Retype the records below exactly as they stand, omitting the pictures.

SUPPLIED MATERIAL START

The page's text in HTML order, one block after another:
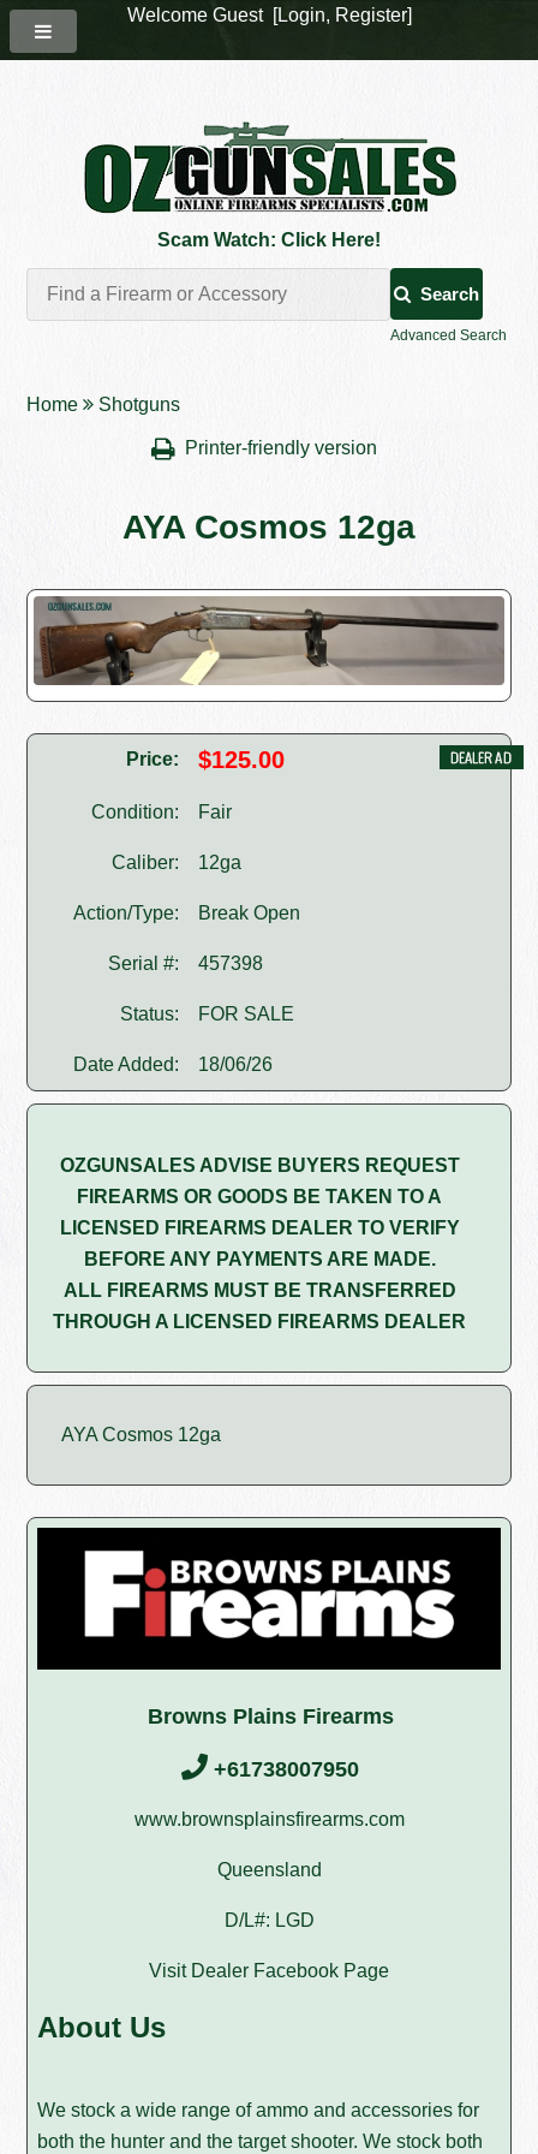
Scam Watch: Click Here!
Search
Advanced Search
Home Shotguns
Printer-friendly version
AYA Cosmos 12ga
Price: $125.00
Condition: Fair
Caliber: 12ga
Action/Type: Break Open
Serial #: 457398
Status: FOR SALE
Date Added: 18/06/26
OZGUNSALES ADVISE BUYERS REQUEST
FIREARMS OR GOODS BE TAKEN TO A
LICENSED FIREARMS DEALER TO VERIFY
BEFORE ANY PAYMENTS ARE MADE.
ALL FIREARMS MUST BE TRANSFERRED
THROUGH A LICENSED FIREARMS DEALER
AYA Cosmos 12ga
Browns Plains Firearms
+61738007950
www.brownsplainsfirearms.com
Queensland
D/L#: LGD
Visit Dealer Facebook Page
About Us
We stock a wide range of ammo and accessories for
both the hunter and the target shooter. We stock both
Welcome Guest [Login, Register]
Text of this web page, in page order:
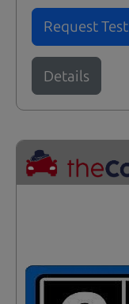
Request
Details

SUPPLIED MATERIAL END

SOLUTION TO THIS TASK:
The page's text in HTML order, one block after another:
Scam Watch: Click Here!
Search
Advanced Search
Home Shotguns
Printer-friendly version
AYA Cosmos 12ga
Price: $125.00
Condition: Fair
Caliber: 12ga
Action/Type: Break Open
Serial #: 457398
Status: FOR SALE
Date Added: 18/06/26
OZGUNSALES ADVISE BUYERS REQUEST
FIREARMS OR GOODS BE TAKEN TO A
LICENSED FIREARMS DEALER TO VERIFY
BEFORE ANY PAYMENTS ARE MADE.
ALL FIREARMS MUST BE TRANSFERRED
THROUGH A LICENSED FIREARMS DEALER
AYA Cosmos 12ga
Browns Plains Firearms
+61738007950
www.brownsplainsfirearms.com
Queensland
D/L#: LGD
Visit Dealer Facebook Page
About Us
We stock a wide range of ammo and accessories for
both the hunter and the target shooter. We stock both
Welcome Guest [Login, Register]
Text of this web page, in page order:
Request
Details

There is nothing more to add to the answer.